Hikmah pandemi dan ibadah di rumah saja
Sementara itu, berkenaan dengan pandemi yang masih berlangsung pada ramadan tahun 2021, Oman menyebut, ibarat segala sesuatu yang diciptakan pasti membawa manfaatnya sendiri, wabah covid-19 tentu mengandung hikmah.
Hikmah yang paling menonjol, kata Oman, adalah bagaimana sesungguhnya melalui pandemi kita sedang dilatih untuk melihat, menangkap, dan bahkan langsung melakukan esensi dari suatu ibadah.
Jika sebelumnya kita memandang bahwa salat tarawih misalnya kerap kita pahami sebagai ibadah yang harus dilakukan di masjid, maka karena pandemi kita dipaksa untuk memeriksa kembali dan lantas menemukan, rupanya esensi tarawih bukanlah itu.

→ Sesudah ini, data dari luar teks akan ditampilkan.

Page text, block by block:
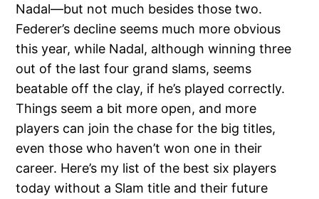
Nadal—but not much besides those two.
Federer’s decline seems much more obvious
this year, while Nadal, although winning three
out of the last four grand slams, seems
beatable off the clay, if he’s played correctly.
Things seem a bit more open, and more
players can join the chase for the big titles,
even those who haven’t won one in their
career. Here’s my list of the best six players
today without a Slam title and their future
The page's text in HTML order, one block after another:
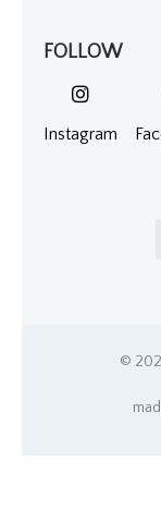
FOLLOW
Instagram
©
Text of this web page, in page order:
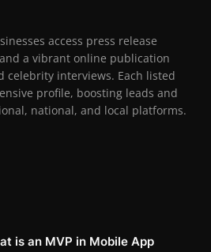
access press release
a vibrant online publication
celebrity interviews. Each listed
profile, boosting leads and
national, and local platforms.
is an MVP in Mobile App
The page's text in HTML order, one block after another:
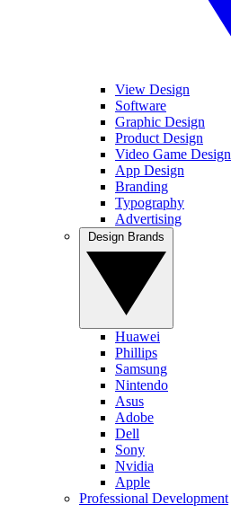
View Design
Software
Graphic Design
Product Design
Video Game Design
App Design
Branding
Typography
Advertising
Huawei
Phillips
Samsung
Nintendo
Asus
Adobe
Dell
Sony
Nvidia
Apple
Professional Development
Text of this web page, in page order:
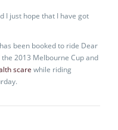
I just hope that I have got
has been booked to ride Dear
2013 Melbourne Cup and
scare while riding
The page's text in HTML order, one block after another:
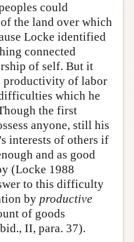
could
the land over which
Locke identified
connected
of self. But it
productivity of labor
which he
the first
anyone, still his
interests of others if
and as good
(Locke 1988
to this difficulty
by productive
of goods
II, para. 37).
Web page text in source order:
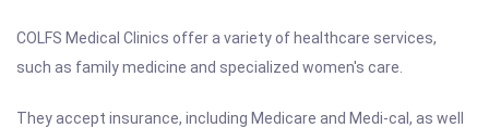
COLFS Medical Clinics offer a variety of healthcare services,
such as family medicine and specialized women's care.
They accept insurance, including Medicare and Medi-cal, as well
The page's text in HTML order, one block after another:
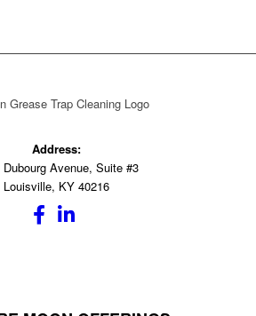
Address:
Dubourg Avenue, Suite #3
Louisville, KY 40216
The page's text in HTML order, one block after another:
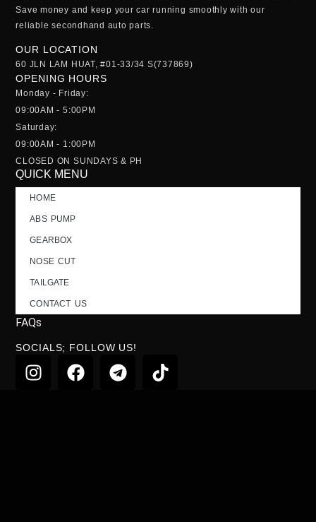
Save money and keep your car running smoothly with our
reliablesecondhand auto parts
OUR LOCATION
60 JLN LAM HUAT, #01-33/34 S(737869)
OPENING HOURS
Monday - Friday:
09:00AM - 5:00PM
Saturday:
09:00AM - 1:00PM
CLOSED ON SUNDAYS & PH
QUICK MENU
HOME
ABS PUMP
GEARBOX
NOSE CUT
TAILGATE
CONTACT US
FAQs
SOCIALS; FOLLOW US!
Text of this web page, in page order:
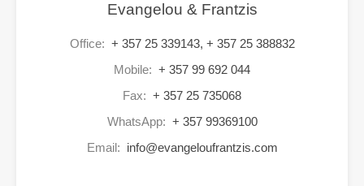
Evangelou & Frantzis
Office: + 357 25 339143, + 357 25 388832
Mobile: + 357 99 692 044
Fax: + 357 25 735068
WhatsApp: + 357 99369100
Email: info@evangeloufrantzis.com
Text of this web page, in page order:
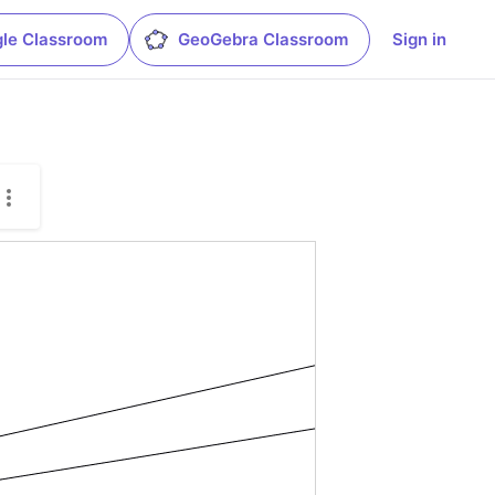
Classroom GeoGebra Classroom Sign in
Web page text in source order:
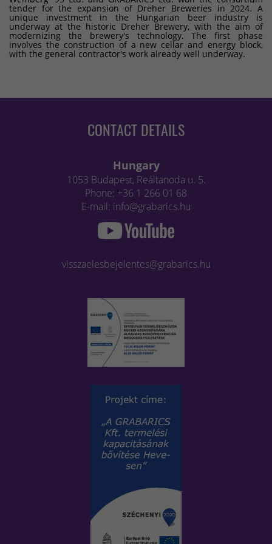
tender for the expansion of Dreher Breweries in 2024. A
unique investment in the Hungarian beer industry is
underway at the historic Dreher Brewery, with the aim of
modernizing the brewery's technology. The first phase
involves the construction of a new cellar and energy block,
with the general contractor's work already well underway.
CONTACT DETAILS
Hungary
1053 Budapest, Reáltanoda u. 5.
Phone: +36 1 266 01 68
E-mail: info@grabarics.hu
visszaelesbejelentes@grabarics.hu
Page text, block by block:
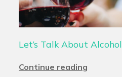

Di lingkup sosial-ekonomi pun demikian. Ketika sebelumnya orientasi pekerjaan kita adalah sejauh mana kita duduk di kantor, maka sebab pandemi kita bisa tahu ada yang lebih mendasar dari itu, yakni selesainya tugas kita—yang dari sini lahirlah konsep work from home yang dari segi apa pun lebih esensial.